During the latter part of the Lateglacial period a distinctive shoreline was eroded around the coasts of the southern islands. This shoreline, termed the Main Rock Platform, is isostatically tilted (Gray, 1978a; Dawson, 1980b; Sutherland, 1984a) and slopes away from the area of maximum isostatic depression in the south-west Highlands, such that it passes below present sea level in Northern Islay and around the coast of Mull. It has also been identified on the coast of southern Skye (Peacock, 1985). The evidence from the Isle of Lismore (see above) (Gray, 1987; Gray and Ivanovich, 1988) suggests that the platform could in part be a reoccupied, older feature.

The Loch Lomond Stadial vegetation reflected the harshness of the climate, with a dominance of open-habitat taxa and species characteristic of disturbed soils (Lowe and Walker, 1986a). Periglacial processes were particularly active (Ballantyne, 1991b), and the large-scale patterned-ground features found in the Western Hills of Rum (Ballantyne and Wain-Hobson, 1980; Ballantyne, 1984) were most probably fashioned at this period. On Jura the impressive protalus rock glacier of Beinn Shiantaidh (Dawson, 1977) was formed.

The early Holocene was initially characterized by rapid vegetational development as the climate ameliorated, and a plant succession from tundra heath through Empetrum heath and juniper scrub to hazel–birch woodland probably occurred in the first 1500 years. Details of this early phase are particularly well preserved at Gribun on Mull (Walker and Lowe, 1987). Subsequent development of the Holocene vegetation cover reflected the diversity of local environments, as is illustrated by the pollen sites in Skye at Loch Ashik, Loch Meodal and Loch Cleat (Birks, 1973; Birks and Williams, 1983). Around Loch Meodal, in the Sleat peninsula, during the middle Holocene the dominant vegetation was mixed birch–hazel–alder woods with some oak, elm, ash, rowan and holly.

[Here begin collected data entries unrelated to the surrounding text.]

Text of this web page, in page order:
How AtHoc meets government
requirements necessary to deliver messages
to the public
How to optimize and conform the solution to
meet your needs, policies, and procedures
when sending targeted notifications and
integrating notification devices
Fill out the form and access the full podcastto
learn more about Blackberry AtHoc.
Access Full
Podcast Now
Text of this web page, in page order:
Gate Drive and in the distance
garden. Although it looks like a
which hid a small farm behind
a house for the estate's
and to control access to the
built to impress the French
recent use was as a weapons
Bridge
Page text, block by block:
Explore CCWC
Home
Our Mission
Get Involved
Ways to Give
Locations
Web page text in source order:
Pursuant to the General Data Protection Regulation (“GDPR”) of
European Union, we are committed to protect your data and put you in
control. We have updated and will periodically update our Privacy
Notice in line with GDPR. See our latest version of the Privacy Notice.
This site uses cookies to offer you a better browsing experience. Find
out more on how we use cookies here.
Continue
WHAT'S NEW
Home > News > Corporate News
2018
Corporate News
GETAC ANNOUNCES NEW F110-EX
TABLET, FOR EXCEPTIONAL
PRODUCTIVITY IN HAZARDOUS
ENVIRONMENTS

This was probably close to the northern limit of predominant oak at that time (Birks, 1977; Birks and Williams, 1983). Pine was absent, yet a short distance to the north around Loch Ashik pine flourished (Williams, 1977). In contrast again, at Loch Cleat in northern Skye only birch, hazel and willow scrub developed at this time (Williams, 1977; Birks and Williams, 1983). These three sites, considered together, demonstrate the diversity of vegetational development resulting from the geological, topographical and climatic variations on a single island in the Inner Hebrides.

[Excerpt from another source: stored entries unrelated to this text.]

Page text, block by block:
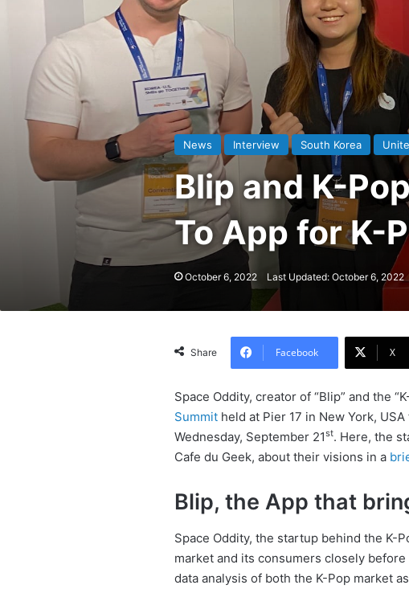
News Interview South Korea
Blip and K-
To App for K-
October 6, 2022 Last Updated: October 6, 2022
Share Facebook X
Space Oddity, creator of “Blip” and the
Summitheld at Pier 17 in New York,
Wednesday, September 21st. Here, the
Cafe du Geek, about their visions in a
Blip, the App that
Space Oddity, the startup behind the K-
market and its consumers closely
data analysis of both the K-Pop market
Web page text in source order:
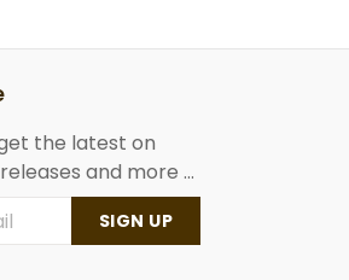
the latest on
and more ...
SIGN UP
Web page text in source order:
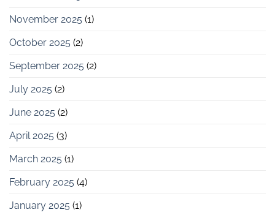
November 2025 (1)
October 2025 (2)
September 2025 (2)
July 2025 (2)
June 2025 (2)
April 2025 (3)
March 2025 (1)
February 2025 (4)
January 2025 (1)
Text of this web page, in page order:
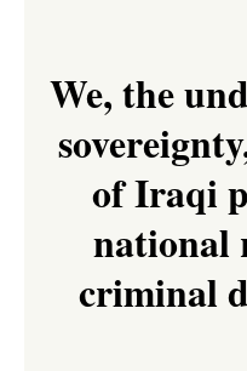
We, the
of Iraqi
national
criminal

Farther south than Skye, the vegetation of the middle Holocene consisted of birch–hazel scrub or woodland with some oak and elm (Andrews et al., 1987; Walker and Lowe, 1987; Hirons and Edwards, 1990). Subsequent to 4000 BP woodland contracted and heathland and grassland expanded. A reduction in woodland cover at about this time has been widely noted in Scotland (see Allt na Feithe Sheilich and Loch Maree) and may be due to either an increase in storminess or human impact, or a combination of the two (Birks, 1987).

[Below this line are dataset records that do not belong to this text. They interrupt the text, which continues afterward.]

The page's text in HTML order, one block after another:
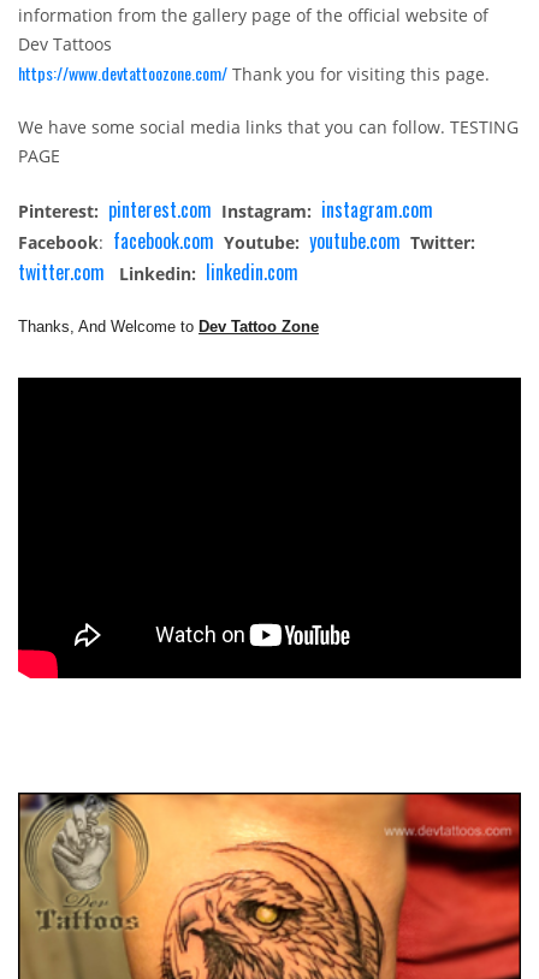
information from the gallery page of the official website of
Dev Tattoos
https://www.devtattoozone.com/ Thank you for visiting this page.
We have some social media links that you can follow. TESTING
PAGE
Pinterest: pinterest.com Instagram: instagram.com
Facebook: facebook.com Youtube: youtube.com Twitter:
twitter.com Linkedin: linkedin.com
Thanks, And Welcome to Dev Tattoo Zone

The final generation of raised marine features formed around the coasts of the inner Hebrides was produced at the maximum of, and subsequent to the Main Postglacial Transgression. As with the Lateglacial shorelines, the features are most impressively developed along part of the West Coast of Jura, particularly at Inver where as many as 30 distinct shingle ridges occur one above the other (Dawson, 1979). Radiocarbon dates on marine shells from Oronsay (Jardine, 1978, 1987) suggest that the maximum Holocene sea level was attained at around 6500–7000 BP. Thus the 'staircase' of shingle ridges at Inver was likely to have been formed in the last 6500 years.

Small-scale periglacial features are currently active on a number of mountains on Rum (Western Hills) and Mull (Godard, 1959).